Boots fallout sees ‘unprecedented slew’ of mail

Boots shopfront

The Guardian has received what its letters editor suspects may be the “largest haul of mail” ever received about a single article, following reports last week that Boots management was encouraging its pharmacists to abuse Medicine Use Reviews.

Aditya Chakrabortty wrote that Boots had been found to be directing its patients to milk the NHS by offering MURs to patients who would not benefit them, using the cap of 400 MURs a year as a target to aim for.

The Guardian says it has received an “unprecedented slew” of mail, much of it from pharmacists, including Boots and ex-Boots pharmacists as well as those working at other pharmacies.

This “flood of emails” supports the allegations. According to the Guardian, none accuse the paper of exaggeration. Instead, the correspondents have confirmed the report and begged to remain anonymous to protect their jobs.

“Pharmacists are under huge pressure to do 400 a year,” wrote one correspondent. “Professional autonomy is being crushed.”

Another said that “I worked myself into the ground, lost weight and for a large part of it I survived on anti-depressants and sleeping tablets”.

“We dream MURs, we have nightmares about MURs,” wrote a third.

For some extracts from the letters, which the Guardian describes as “an extraordinary firsthand testimony from a profession under acute pressure,” click here.

Meanwhile, the UK’s Royal Pharmaceutical Society has issued a statement on the Boots case, with RPS English Board Chair Sandra Gidley saying the reports “will make difficult reading for many in the sector.”

“The Medicines Use Review and New Medicines Service are important NHS services that can make a real difference to medicines use and patient outcomes,” she says.

“We are very disappointed to hear these reports of substantial commercial pressures which directly contradict both regulatory and professional standards. RPS believes that as health professionals, individual pharmacists must have professional autonomy when providing patient care wherever they are working.

“The Guardian article raises important questions about staffing levels in community pharmacy. The reports of unacceptable pressures that pharmacists are working in have been raised with us by individual members, in various settings and there is an urgent need to address the issue of target setting and unacceptable commercial pressures within large company settings.

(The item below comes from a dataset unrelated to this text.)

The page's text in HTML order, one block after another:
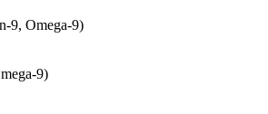
9, Omega-9)
9)

“In an era of openness and transparency it would be good for pharmacists, the NHS and the public to be aware of staffing levels in community pharmacies. We would encourage all employers to consider how this could happen.

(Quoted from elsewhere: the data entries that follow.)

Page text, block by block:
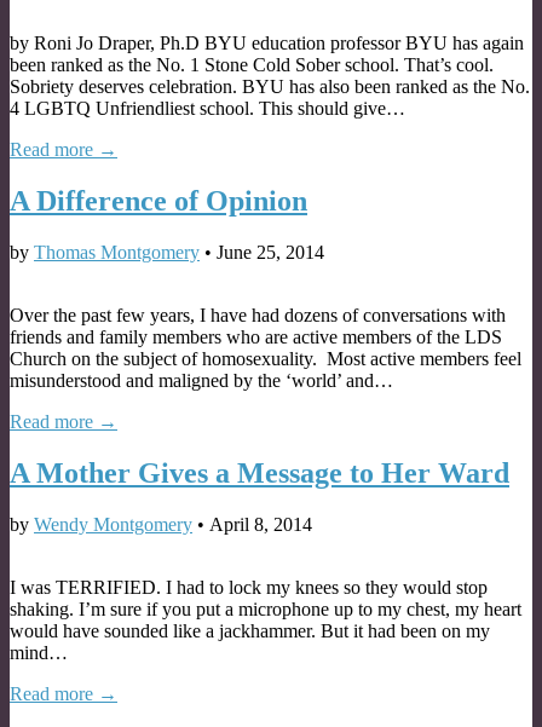
by Roni Jo Draper, Ph.D BYU education professor BYU has again
been ranked as the No. 1 Stone Cold Sober school. That’s cool.
Sobriety deserves celebration. BYU has also been ranked as the No.
4 LGBTQ Unfriendliest school. This should give…
Read more →
A Difference of Opinion
by Thomas Montgomery • June 25, 2014
Over the past few years, I have had dozens of conversations with
friends and family members who are active members of the LDS
Church on the subject of homosexuality. Most active members feel
misunderstood and maligned by the ‘world’ and…
Read more →
A Mother Gives a Message to Her Ward
by Wendy Montgomery • April 8, 2014
I was TERRIFIED. I had to lock my knees so they would stop
shaking. I’m sure if you put a microphone up to my chest, my heart
would have sounded like a jackhammer. But it had been on my
mind…
Read more →

“We can state unequivocally that the vast majority of pharmacists are doing everything they can to provide great patient care and are using precious NHS resources as effectively as possible.”

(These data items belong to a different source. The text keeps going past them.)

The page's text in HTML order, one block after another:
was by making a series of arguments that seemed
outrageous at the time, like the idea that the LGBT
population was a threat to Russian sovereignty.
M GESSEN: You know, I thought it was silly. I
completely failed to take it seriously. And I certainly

Readers of UK pharmacy publication Chemist + Druggist had quite a lot to say on the subject.

“All the major chains are guilty of this, but potential whistleblowing is offset by emploment fall outs. Lloyds, Boots, Day Lewis, etc etc all view MUR’s as a business target rather than an intervention measure to better clinical outcomes,” wrote one reader.

“It’s breaking news because—finally, newspapers have picked up on this. We have known about this but Joe Public has not,” said another.